> **Collected data**
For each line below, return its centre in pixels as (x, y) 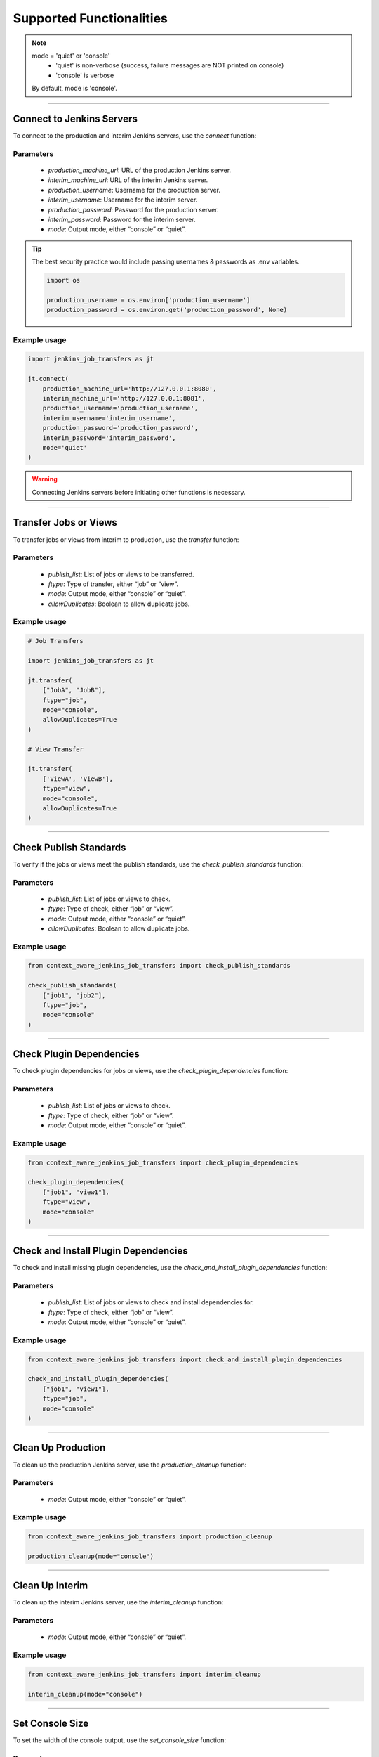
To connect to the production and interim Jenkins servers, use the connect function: (135, 136)
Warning (45, 479)
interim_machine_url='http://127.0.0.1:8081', (124, 398)
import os (64, 280)
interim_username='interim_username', (109, 418)
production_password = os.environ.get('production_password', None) (167, 310)
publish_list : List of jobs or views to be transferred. (121, 574)
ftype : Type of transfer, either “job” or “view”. (113, 584)
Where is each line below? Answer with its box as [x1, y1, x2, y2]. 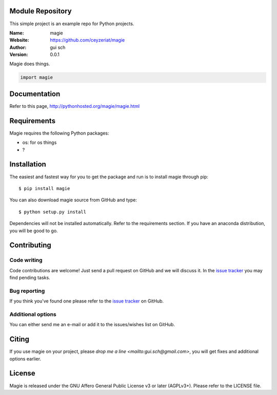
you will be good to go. [9, 228, 58, 234]
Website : [9, 37, 29, 43]
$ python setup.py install [18, 209, 87, 215]
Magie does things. [9, 61, 50, 67]
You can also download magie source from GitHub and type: [9, 197, 137, 203]
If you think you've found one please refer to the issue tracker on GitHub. [9, 298, 164, 304]
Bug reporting [9, 287, 45, 294]
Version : [9, 51, 28, 58]
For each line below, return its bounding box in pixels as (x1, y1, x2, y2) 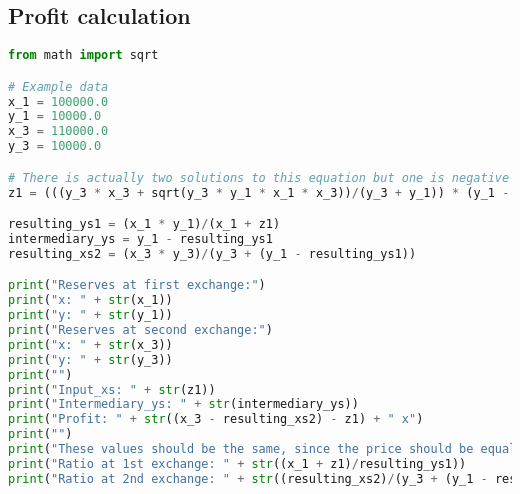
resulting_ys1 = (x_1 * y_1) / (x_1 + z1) (8, 217, 281, 232)
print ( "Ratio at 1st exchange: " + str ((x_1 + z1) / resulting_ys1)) (8, 456, 467, 471)
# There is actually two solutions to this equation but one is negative (8, 170, 510, 185)
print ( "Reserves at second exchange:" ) (8, 323, 273, 338)
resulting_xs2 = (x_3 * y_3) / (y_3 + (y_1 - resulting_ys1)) (8, 246, 417, 261)
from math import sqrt (8, 48, 159, 63)
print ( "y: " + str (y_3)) (8, 352, 173, 367)
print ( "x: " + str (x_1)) (8, 293, 173, 308)
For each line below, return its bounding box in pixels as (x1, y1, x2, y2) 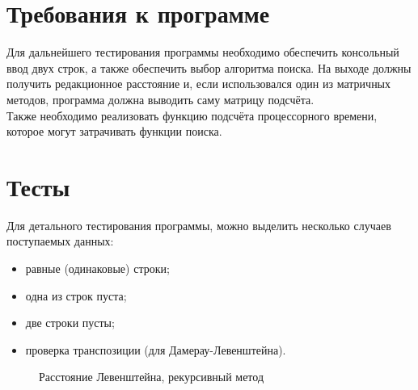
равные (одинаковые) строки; (25, 260, 170, 276)
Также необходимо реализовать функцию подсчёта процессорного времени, (6, 107, 378, 124)
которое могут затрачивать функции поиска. (6, 123, 222, 140)
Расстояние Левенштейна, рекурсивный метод (39, 368, 264, 385)
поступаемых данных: (6, 233, 114, 250)
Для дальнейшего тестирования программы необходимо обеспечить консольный (6, 44, 399, 61)
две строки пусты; (25, 314, 115, 331)
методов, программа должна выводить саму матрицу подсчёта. (6, 90, 315, 107)
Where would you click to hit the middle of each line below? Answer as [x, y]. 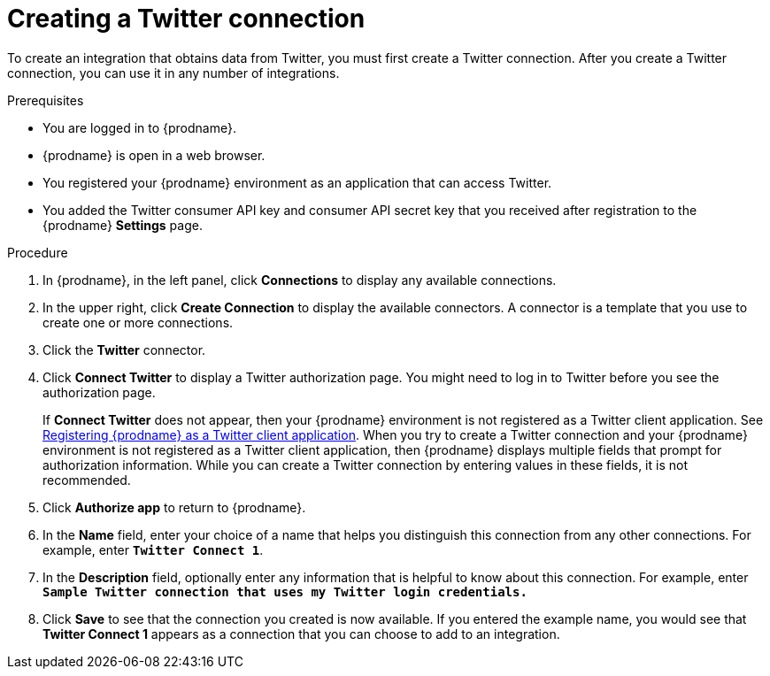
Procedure [38, 252]
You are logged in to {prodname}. [139, 127]
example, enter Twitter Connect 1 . [153, 549]
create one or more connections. [138, 322]
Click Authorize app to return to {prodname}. [174, 507]
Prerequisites [46, 100]
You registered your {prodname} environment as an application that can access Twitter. [297, 182]
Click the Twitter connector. [124, 350]
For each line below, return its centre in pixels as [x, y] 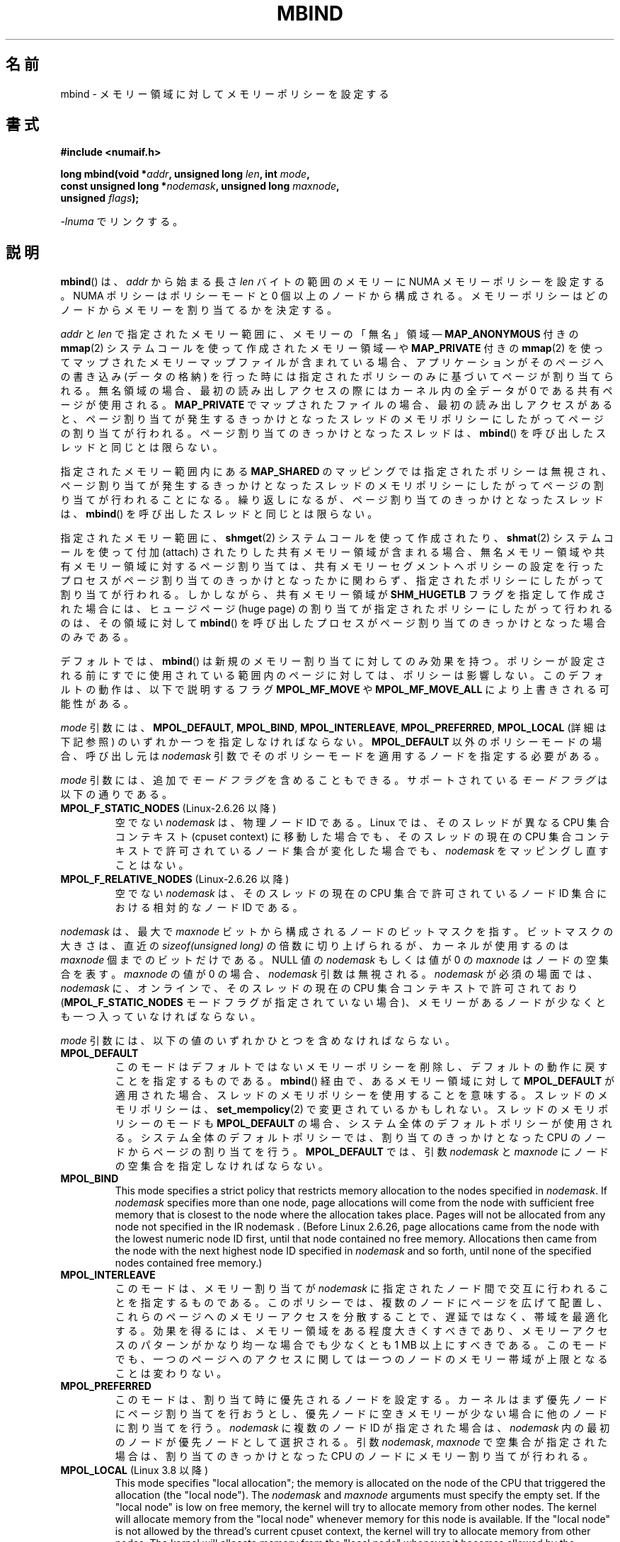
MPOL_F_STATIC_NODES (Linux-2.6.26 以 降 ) [168, 809]
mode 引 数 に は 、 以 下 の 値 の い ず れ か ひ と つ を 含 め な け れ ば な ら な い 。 [258, 1041]
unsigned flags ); [100, 198]
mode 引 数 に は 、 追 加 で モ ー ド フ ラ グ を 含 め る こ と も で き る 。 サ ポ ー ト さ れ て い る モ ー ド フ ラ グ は [334, 780]
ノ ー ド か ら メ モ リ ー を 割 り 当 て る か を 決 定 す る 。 [199, 310]
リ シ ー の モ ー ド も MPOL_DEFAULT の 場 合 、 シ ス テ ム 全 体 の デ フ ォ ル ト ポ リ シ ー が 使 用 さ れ [363, 1124]
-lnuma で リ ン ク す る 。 [122, 222]
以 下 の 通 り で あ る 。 [116, 794]
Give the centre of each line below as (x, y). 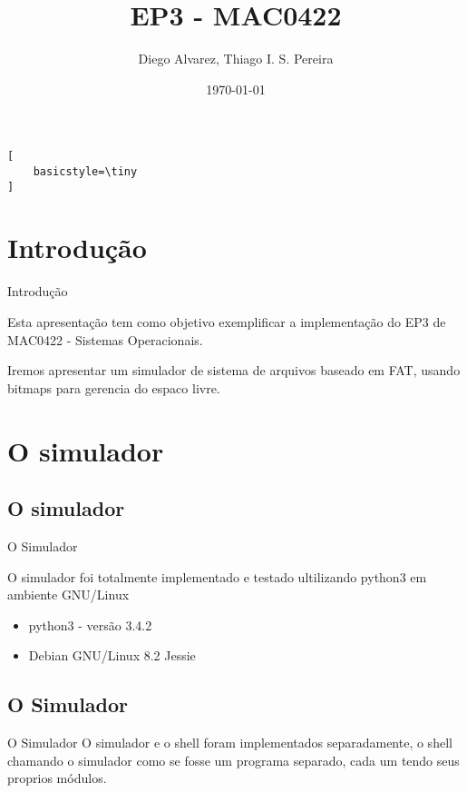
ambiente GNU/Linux (68, 595)
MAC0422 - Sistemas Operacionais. (105, 339)
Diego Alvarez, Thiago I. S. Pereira (236, 59)
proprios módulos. (57, 778)
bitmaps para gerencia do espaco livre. (114, 387)
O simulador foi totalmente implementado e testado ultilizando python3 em (217, 576)
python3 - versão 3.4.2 (90, 624)
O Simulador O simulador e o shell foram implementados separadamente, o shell (230, 743)
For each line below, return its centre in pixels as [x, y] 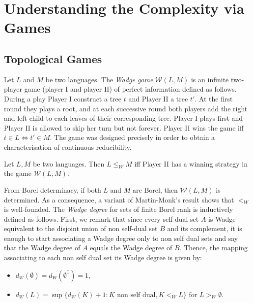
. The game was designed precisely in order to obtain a [132, 137]
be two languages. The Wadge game [99, 79]
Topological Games [53, 58]
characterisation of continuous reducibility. [68, 147]
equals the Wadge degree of [131, 248]
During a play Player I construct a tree [63, 98]
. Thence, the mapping [214, 248]
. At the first [214, 98]
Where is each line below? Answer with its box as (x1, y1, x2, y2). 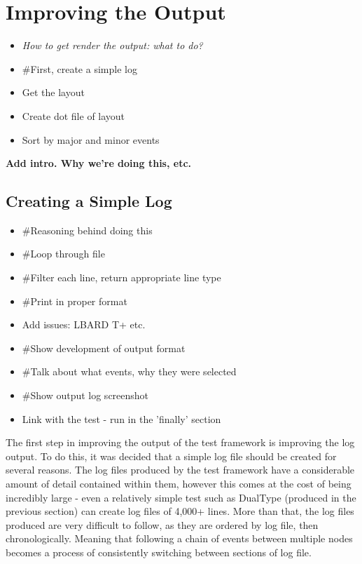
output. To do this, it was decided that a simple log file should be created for (6, 448, 337, 463)
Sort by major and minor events (22, 132, 160, 147)
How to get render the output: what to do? (22, 38, 203, 53)
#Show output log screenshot (22, 388, 149, 403)
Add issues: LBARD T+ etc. (22, 317, 146, 332)
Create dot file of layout (22, 108, 125, 123)
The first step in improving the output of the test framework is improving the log (6, 435, 355, 450)
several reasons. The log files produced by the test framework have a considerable (6, 462, 355, 477)
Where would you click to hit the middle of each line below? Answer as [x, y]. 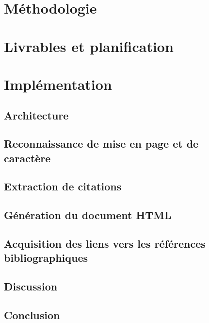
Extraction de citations [63, 186]
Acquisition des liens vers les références [105, 244]
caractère [27, 158]
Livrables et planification [89, 46]
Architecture [36, 115]
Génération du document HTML [88, 215]
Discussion [31, 286]
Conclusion [32, 314]
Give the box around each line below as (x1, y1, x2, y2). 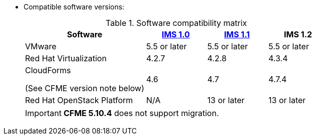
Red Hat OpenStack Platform (25, 95, 133, 105)
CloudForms (25, 65, 71, 75)
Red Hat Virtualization (25, 53, 107, 63)
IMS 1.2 (284, 29, 312, 39)
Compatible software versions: (24, 2, 125, 11)
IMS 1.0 (161, 29, 190, 39)
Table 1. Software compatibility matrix (106, 18, 247, 28)
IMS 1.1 (224, 29, 250, 39)
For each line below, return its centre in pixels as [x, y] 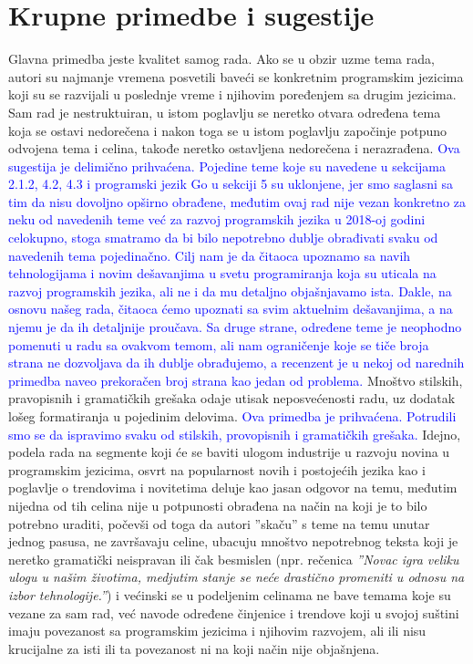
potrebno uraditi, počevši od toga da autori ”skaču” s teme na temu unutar [219, 523]
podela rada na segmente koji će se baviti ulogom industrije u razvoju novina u [229, 452]
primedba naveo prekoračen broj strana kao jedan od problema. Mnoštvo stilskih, [236, 380]
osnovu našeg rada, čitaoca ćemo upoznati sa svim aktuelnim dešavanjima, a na [231, 309]
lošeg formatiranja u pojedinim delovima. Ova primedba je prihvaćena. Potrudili [232, 416]
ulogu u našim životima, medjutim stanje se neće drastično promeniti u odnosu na [236, 577]
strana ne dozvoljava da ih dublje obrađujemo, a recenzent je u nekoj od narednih [236, 363]
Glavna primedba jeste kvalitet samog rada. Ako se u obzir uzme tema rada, [221, 59]
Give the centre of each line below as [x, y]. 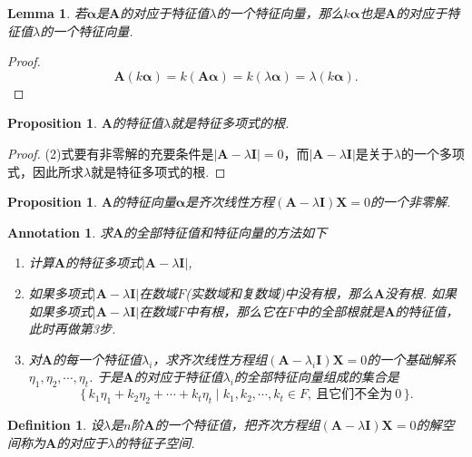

> **Task prompt**
This exercise calls for the records to be given again exactly, without the images.

> **Written response**
For each line below, return its centre in pixels as (x, y) 
To connect to the production and interim Jenkins servers, use the connect function: (135, 136)
Warning (45, 479)
interim_machine_url='http://127.0.0.1:8081', (124, 398)
import os (64, 280)
interim_username='interim_username', (109, 418)
production_password = os.environ.get('production_password', None) (167, 310)
publish_list : List of jobs or views to be transferred. (121, 574)
ftype : Type of transfer, either “job” or “view”. (113, 584)
Where is each line below? Answer with its box as [x1, y1, x2, y2]. 
you will be good to go. [9, 228, 58, 234]
Website : [9, 37, 29, 43]
$ python setup.py install [18, 209, 87, 215]
Magie does things. [9, 61, 50, 67]
You can also download magie source from GitHub and type: [9, 197, 137, 203]
If you think you've found one please refer to the issue tracker on GitHub. [9, 298, 164, 304]
Bug reporting [9, 287, 45, 294]
Version : [9, 51, 28, 58]
For each line below, return its bounding box in pixels as (x1, y1, x2, y2) 
resulting_ys1 = (x_1 * y_1) / (x_1 + z1) (8, 217, 281, 232)
print ( "Ratio at 1st exchange: " + str ((x_1 + z1) / resulting_ys1)) (8, 456, 467, 471)
# There is actually two solutions to this equation but one is negative (8, 170, 510, 185)
print ( "Reserves at second exchange:" ) (8, 323, 273, 338)
resulting_xs2 = (x_3 * y_3) / (y_3 + (y_1 - resulting_ys1)) (8, 246, 417, 261)
from math import sqrt (8, 48, 159, 63)
print ( "y: " + str (y_3)) (8, 352, 173, 367)
print ( "x: " + str (x_1)) (8, 293, 173, 308)
For each line below, return its bounding box in pixels as (x1, y1, x2, y2) 
равные (одинаковые) строки; (25, 260, 170, 276)
Также необходимо реализовать функцию подсчёта процессорного времени, (6, 107, 378, 124)
которое могут затрачивать функции поиска. (6, 123, 222, 140)
Расстояние Левенштейна, рекурсивный метод (39, 368, 264, 385)
поступаемых данных: (6, 233, 114, 250)
Для дальнейшего тестирования программы необходимо обеспечить консольный (6, 44, 399, 61)
две строки пусты; (25, 314, 115, 331)
методов, программа должна выводить саму матрицу подсчёта. (6, 90, 315, 107)
Where would you click to hit the middle of each line below? Answer as [x, y]. 
Procedure [38, 252]
You are logged in to {prodname}. [139, 127]
example, enter Twitter Connect 1 . [153, 549]
create one or more connections. [138, 322]
Click Authorize app to return to {prodname}. [174, 507]
Prerequisites [46, 100]
You registered your {prodname} environment as an application that can access Twitter. [297, 182]
Click the Twitter connector. [124, 350]
For each line below, return its centre in pixels as [x, y] 
MPOL_F_STATIC_NODES (Linux-2.6.26 以 降 ) [168, 809]
mode 引 数 に は 、 以 下 の 値 の い ず れ か ひ と つ を 含 め な け れ ば な ら な い 。 [258, 1041]
unsigned flags ); [100, 198]
mode 引 数 に は 、 追 加 で モ ー ド フ ラ グ を 含 め る こ と も で き る 。 サ ポ ー ト さ れ て い る モ ー ド フ ラ グ は [334, 780]
ノ ー ド か ら メ モ リ ー を 割 り 当 て る か を 決 定 す る 。 [199, 310]
リ シ ー の モ ー ド も MPOL_DEFAULT の 場 合 、 シ ス テ ム 全 体 の デ フ ォ ル ト ポ リ シ ー が 使 用 さ れ [363, 1124]
-lnuma で リ ン ク す る 。 [122, 222]
以 下 の 通 り で あ る 。 [116, 794]
Give the centre of each line below as (x, y). 
ambiente GNU/Linux (68, 595)
MAC0422 - Sistemas Operacionais. (105, 339)
Diego Alvarez, Thiago I. S. Pereira (236, 59)
proprios módulos. (57, 778)
bitmaps para gerencia do espaco livre. (114, 387)
O simulador foi totalmente implementado e testado ultilizando python3 em (217, 576)
python3 - versão 3.4.2 (90, 624)
O Simulador O simulador e o shell foram implementados separadamente, o shell (230, 743)
For each line below, return its centre in pixels as [x, y] 
. The game was designed precisely in order to obtain a [132, 137]
be two languages. The Wadge game [99, 79]
Topological Games [53, 58]
characterisation of continuous reducibility. [68, 147]
equals the Wadge degree of [131, 248]
During a play Player I construct a tree [63, 98]
. Thence, the mapping [214, 248]
. At the first [214, 98]
Where is each line below? Answer with its box as (x1, y1, x2, y2). 
output. To do this, it was decided that a simple log file should be created for (6, 448, 337, 463)
Sort by major and minor events (22, 132, 160, 147)
How to get render the output: what to do? (22, 38, 203, 53)
#Show output log screenshot (22, 388, 149, 403)
Add issues: LBARD T+ etc. (22, 317, 146, 332)
Create dot file of layout (22, 108, 125, 123)
The first step in improving the output of the test framework is improving the log (6, 435, 355, 450)
several reasons. The log files produced by the test framework have a considerable (6, 462, 355, 477)
Where would you click to hit the middle of each line below? Answer as [x, y]. 
Extraction de citations [63, 186]
Acquisition des liens vers les références [105, 244]
caractère [27, 158]
Livrables et planification [89, 46]
Architecture [36, 115]
Génération du document HTML [88, 215]
Discussion [31, 286]
Conclusion [32, 314]
Give the box around each line below as (x1, y1, x2, y2). 
Red Hat OpenStack Platform (25, 95, 133, 105)
CloudForms (25, 65, 71, 75)
Red Hat Virtualization (25, 53, 107, 63)
IMS 1.2 (284, 29, 312, 39)
Compatible software versions: (24, 2, 125, 11)
IMS 1.0 (161, 29, 190, 39)
Table 1. Software compatibility matrix (106, 18, 247, 28)
IMS 1.1 (224, 29, 250, 39)
For each line below, return its centre in pixels as [x, y] 
potrebno uraditi, počevši od toga da autori ”skaču” s teme na temu unutar [219, 523]
podela rada na segmente koji će se baviti ulogom industrije u razvoju novina u [229, 452]
primedba naveo prekoračen broj strana kao jedan od problema. Mnoštvo stilskih, [236, 380]
osnovu našeg rada, čitaoca ćemo upoznati sa svim aktuelnim dešavanjima, a na [231, 309]
lošeg formatiranja u pojedinim delovima. Ova primedba je prihvaćena. Potrudili [232, 416]
ulogu u našim životima, medjutim stanje se neće drastično promeniti u odnosu na [236, 577]
strana ne dozvoljava da ih dublje obrađujemo, a recenzent je u nekoj od narednih [236, 363]
Glavna primedba jeste kvalitet samog rada. Ako se u obzir uzme tema rada, [221, 59]
Give the centre of each line below as [x, y]. 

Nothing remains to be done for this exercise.